Of particular importance are biodistribution and toxicology studies to bridge existing gaps in knowledge compared with already approved immediate release formulations, including where changes to excipients may alter their tissue distribution. The formulation properties and molecular mechanisms that influence in vivo release, biodistribution, and elimination after intramuscular and subcutaneous administration of LA therapeutics are not well understood [8]. Growing evidence indicates influence from a variety of distinct and interrelated formulation, delivery system and biological factors, including recruitment of immune cells, angiogenesis, and granuloma formation [9]. Furthermore, passive and active uptake of drug into surrounding vasculature or the lymphatics can alter in vivo drug release and subsequent pharmacokinetics [10]. Administration into interfascial spaces instead of intramuscular in animal models leads to leeching into the subcutaneous space along the needle track and can potentially result in misunderstanding of the pharmacokinetics [9, 11]. Several methods are currently used for preclinical qualitative and quantitative biodistribution studies (Table 1). Importantly, physiological differences (including drug transporter tissue expression) between human and preclinical animal models used in such studies can result in interspecies differences in drug distribution and pharmacokinetics [12]. The use of pharmacokinetic data from preclinical animal models to inform first-in-human studies is further complicated by differences in depot volume, shape, and size, which are known to impact drug release [13].

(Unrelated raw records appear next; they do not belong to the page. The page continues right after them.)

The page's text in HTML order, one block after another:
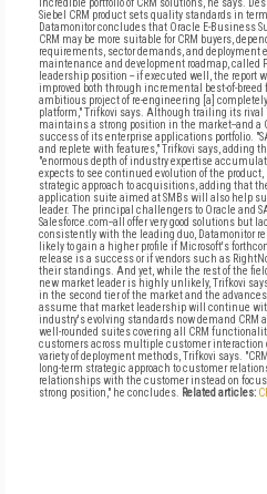
incredible portfolio of CRM solutions, he says.
Siebel CRM product sets quality standards in
Datamonitor concludes that Oracle E-Business
CRM may be more suitable for CRM buyers,
requirements, sector demands, and
maintenance and development roadmap, called
leadership position -- if executed well, the report
improved both through incremental best-of-
ambitious project of re-engineering [a]
platform," Trifkovi says. Although trailing its
maintains a strong position in the market--and a
success of its enterprise applications portfolio.
and replete with features," Trifkovi says, adding
"enormous depth of industry expertise
expects to see continued evolution of the
strategic approach to acquisitions, adding that
application suite aimed at SMBs will also help
leader. The principal challengers to Oracle and
Salesforce.com--all offer very good solutions but
consistently with the leading duo, Datamonitor
likely to gain a higher profile if Microsoft's
release is a success or if vendors such as
their standings. And yet, while the rest of the
new market leader is highly unlikely, Trifkovi
in the second tier of the market and the
assume that market leadership will continue with
industry's evolving standards now demand CRM
well-rounded suites covering all CRM
customers across multiple customer interaction
variety of deployment methods, Trifkovi says.
long-term strategic approach to customer
relationships with the customer instead on
strong position," he concludes.
Related articles:
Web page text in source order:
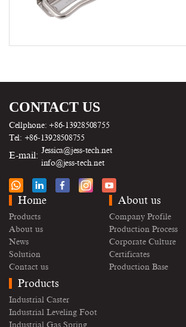
CONTACT US
Cellphone: +86-13928508755
Tel: +86-13928508755
E-mail: Jessica@jess-tech.net
info@jess-tech.net
Home
Products
About us
News
Solution
Contact us
About us
Company Profile
Production Process
Corporate Culture
Certificates
Production Base
Products
Industrial Caster
Industrial Leveling Foot
Industrial Gas Spring
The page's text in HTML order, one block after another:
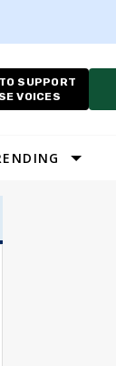
SUPPORT
VOICES
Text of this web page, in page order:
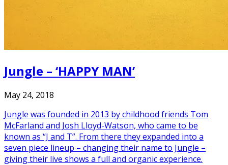
Jungle – ‘HAPPY MAN’
May 24, 2018
Jungle was founded in 2013 by childhood friends Tom
McFarland and Josh Lloyd-Watson, who came to be
known as “J and T”. From there they expanded into a
seven piece lineup – changing their name to Jungle –
giving their live shows a full and organic experience.
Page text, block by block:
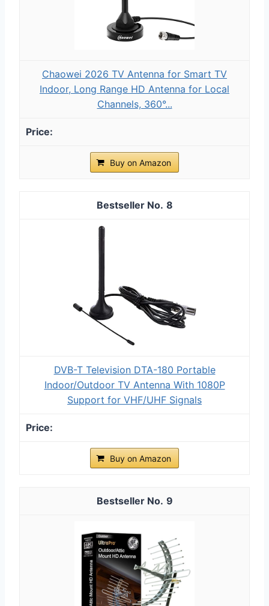
Chaowei 2026 TV Antenna for Smart TV
Indoor, Long Range HD Antenna for Local
Channels, 360°...
Buy on Amazon
8
DVB-T Television DTA-180 Portable
Indoor/Outdoor TV Antenna With 1080P
Support for VHF/UHF Signals
Buy on Amazon
9

LA DRUG DELIVERY SYSTEMS AND ANTIRETROVIRALS IN PRECLINICAL DEVELOPMENT

An increasing number of LA drug delivery systems and formulations are currently in preclinical development as highlighted in our previous review [14]. Those published on the Long-acting Technologies Patents and Licenses Database of Medicines Patent Pool (https://lapal.medicinespatentpool.org/) in the past 12 months, are outlined in Table 2. Most of these technologies are being evaluated for combination antiretroviral therapy delivery, but they are disease agnostic, and many may be readily adaptable to multipurpose delivery systems. A selection of different antivirals in preclinical development and some essential features are summarized in Table 2. In this section, some of the key lessons from preclinical assessment of drug release are highlighted.

Table 2.

Examples of Novel Long-Acting Antiretroviral Formulations Currently in Preclinical Development

Drug Name (Class) Application and Administration Route Model/Species Overview
BilA-SG (bNab) Therapeutic antibody by intramuscular or intravenous injection Chinese origin rhesus macaques A bi-specific bNab made from PGT128, Hu5A8, and HuIG. Superior in vivo potency in comparison to 12 other bNabs in NHPs infected with SHIVSF162P3CN. Preexposure BiIA-SG injection prevents productive viral infection. Day 1 or 3 postviral challenge, single injection significantly reduces peak viremia, achieves undetectable setpoint viremia, and delays disease progression for years in treated animals [15].
Islatravir and etonogestrel (NRTTI/progestin) Multipurpose technology subcutaneous biodegradable Implant In vitro drug dissolution assay Sustained release of islatravir and etonogestrel co-formulated within a single biodegradable implant for up to 12 mo [16].
Multipurpose technology subcutaneous biodegradable implants Wistar rats Extruded polymer device enables long term islatravir delivery over 6 mo and etonogestrel for 12 mo. Islatravir-triphosphate detectable in PBMCs for 6 months [17]. Islatravir development is now on hold because of lower total lymphocyte and CD4+ T-cell counts being observed as a side effect of treatment in clinical trials.
Cabotegravir (INSTI) Refillable nanofluidic delivery subcutaneous implant Sprague-Dawley rats 2-Hydroxypropyl-β-cyclodextrin cabotegravir (β-CAB) loaded implant had 100 × higher drug solubility than cabotegravir alone, over 5-fold increase in release rate versus CAB-only implants. Plasma concentration was 4 × PBA IC90 for 45 days, and 2 × PBA IC90 for 91 days. Well tolerated with minimal inflammation [18].
Tenofovir alafenamide (NRTI) Subcutaneous nanofluidic implant using electrostatic gating to modulate drug release Indian rhesus macaques Sustained subcutaneous delivery maintained tenofovir diphosphate concentration at 9 times above clinically protective levels over 4-month period, conferring >60% reduction in risk of infection per exposure through low-dose rectal SHIVSF162P3 challenge compared with the control [19].
Tenofovir disoproxil fumarate/Lamivudine/Dolutegravir (DcNP) Subcutaneous injection NHPs Drug combination nanoparticle platform allows coformulation of lipophilic and hydrophilic molecules using multi-drug domain matrices. Allows greater distribution of components into PBMC and lymph nodes versus plasma (unpublished), demonstrated for multiple drug combinations in the GLAD project.
Dolutegravir, darunavir, ritonavir, MK-2048, atazanavir, rilpivirine (DcNP cART) Ultra-long-acting biodegradable, removal in-situ forming subcutaneous or intramuscular implant Humanized mice Single injection of single or coformulated drugs (darunavir/ritonavir, atazanavir/ritonavir or dolutegravir/darunavir/ritonavir) demonstrated sustained plasma concentration over 90 d [20].
Cabotegravir/ rilpivirine (DcNP) Microarray intradermal patches Sprague-Dawley rats Bilayer microarray patch with high drug loading (3 mg/0.5 cm2). Single application maintained plasma concentration similar to effective concentration in humans over 30 d. Well tolerated, no adverse events [21].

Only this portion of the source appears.